Supplied information: Begin
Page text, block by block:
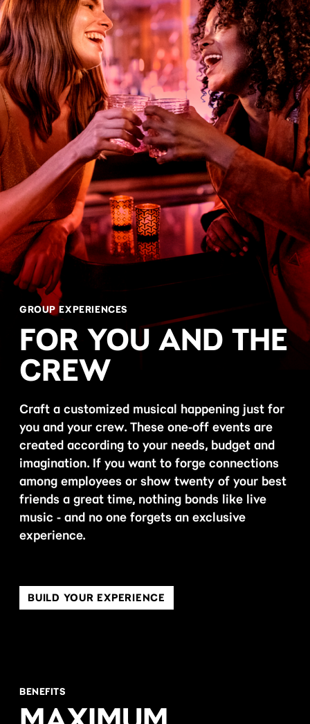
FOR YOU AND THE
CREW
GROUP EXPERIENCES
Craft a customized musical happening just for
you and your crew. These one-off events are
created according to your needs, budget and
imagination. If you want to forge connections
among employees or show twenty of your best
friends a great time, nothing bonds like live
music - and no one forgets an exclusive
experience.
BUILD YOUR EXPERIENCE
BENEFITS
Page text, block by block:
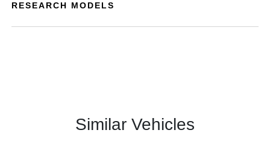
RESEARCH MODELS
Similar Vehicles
Supplied information: End
In your copy of the entries above, keep the text exact and leave out the pictures.

Page text, block by block:
FOR YOU AND THE
CREW
GROUP EXPERIENCES
Craft a customized musical happening just for
you and your crew. These one-off events are
created according to your needs, budget and
imagination. If you want to forge connections
among employees or show twenty of your best
friends a great time, nothing bonds like live
music - and no one forgets an exclusive
experience.
BUILD YOUR EXPERIENCE
BENEFITS
Page text, block by block:
RESEARCH MODELS
Similar Vehicles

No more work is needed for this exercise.